Il est difficile de donner une estimation fiable des coûts de dragage, étant donné la variété des techniques utilisées, la situation et l'importance des volumes extraits ainsi que leur fréquence. Ce pendant, un ordre de grandeur peut être obtenu suite aux travaux déjà réalisés dans le fleuve Congo. Par exemple, pour un volume à draguer de 40.000m3, le coût de l'opération sur le Congo s'est élevé à environ 90.000.000 Fcfa, soit plus de 130 000 euros (DINGA J. B). (1 franc CFA (communauté financière africaine), monnaie commune à plusieurs pays d'Afrique, vaut environ 0.0015 euros - 1 euro vaut 655,957 CFA).
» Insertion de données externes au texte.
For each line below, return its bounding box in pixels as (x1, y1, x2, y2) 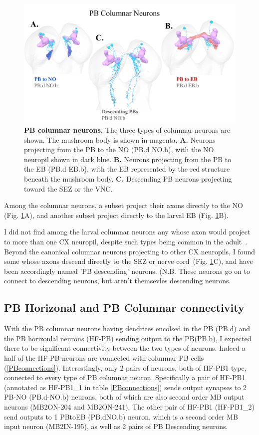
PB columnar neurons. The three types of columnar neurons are (24, 125, 230, 135)
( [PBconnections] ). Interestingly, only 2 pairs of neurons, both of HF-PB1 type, (4, 362, 247, 373)
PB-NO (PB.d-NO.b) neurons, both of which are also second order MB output (4, 392, 245, 402)
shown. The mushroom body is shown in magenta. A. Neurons (24, 134, 216, 145)
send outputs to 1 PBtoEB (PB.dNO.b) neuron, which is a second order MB (4, 411, 238, 422)
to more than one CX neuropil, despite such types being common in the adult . (4, 236, 248, 247)
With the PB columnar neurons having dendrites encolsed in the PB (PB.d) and (4, 323, 251, 334)
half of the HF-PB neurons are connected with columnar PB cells (4, 352, 204, 363)
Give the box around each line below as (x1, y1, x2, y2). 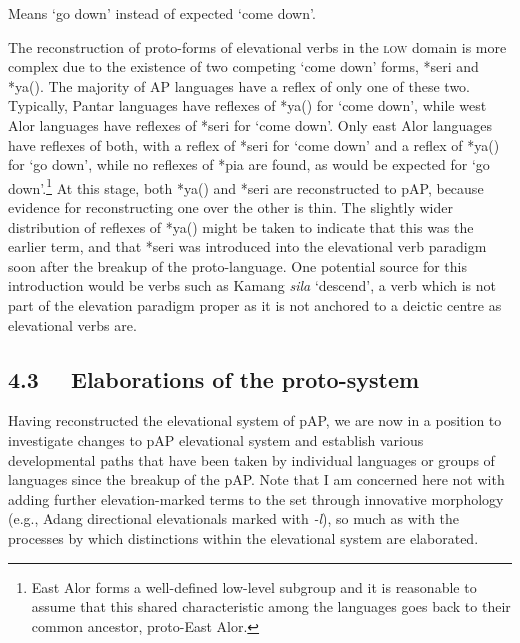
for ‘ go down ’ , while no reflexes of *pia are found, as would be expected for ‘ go (8, 154, 490, 175)
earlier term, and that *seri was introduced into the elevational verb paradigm (8, 236, 487, 257)
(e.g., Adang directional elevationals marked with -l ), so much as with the (8, 508, 460, 529)
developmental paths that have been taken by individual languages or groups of (8, 449, 495, 470)
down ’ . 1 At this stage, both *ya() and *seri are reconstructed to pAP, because (8, 174, 484, 198)
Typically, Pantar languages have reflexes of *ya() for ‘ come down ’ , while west (8, 95, 487, 116)
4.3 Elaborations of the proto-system (8, 363, 420, 394)
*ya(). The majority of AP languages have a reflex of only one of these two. (8, 75, 471, 96)

Les dragages doivent être interdits durant plusieurs périodes de l'année en fonction des migrations et de la reproductions d'espèces de poissons locales. Ils peuvent en effet avoir un impact non négligeable sur la faune (turbidité des eaux...). D'autre part, le remaniement des fonds sableux peut libérer certaines quantités de polluants anciennement emprisonnés par le processus de sédimentation.

  • Valorisation des sédiments extraits

En quelques mois, les sédiments sont manipulables mécaniquement, et sont disponibles pour leur valorisation (si non pollués). Plusieurs utilisations sont possibles:
- Le sable récupéré peut être vendu à des entreprises de construction, comme précharge ou comme remblais.
- Des essais de laboratoire réalisés par des entreprises ouvrent la perspective d'utiliser des tangues pour produire des ciments.
- Amendements agricoles par apport faible (20 m3/ha) afin de corriger le PH des sols
- Reconstitution des sols érodés
- Nouveaux supports de culture pour améliorer la fertilité d'un sol
- Recherche de nouveaux matériaux industriels comme un isolant thermique et phonique (panneau d'isolation, revêtement de parking ...)
- Couches de forme et de fondation de chaussée après séchage naturel et mélangés à de la chaux et du ciment

Ces ventes permettent de récupérer un faible pourcentage du coût de dragage.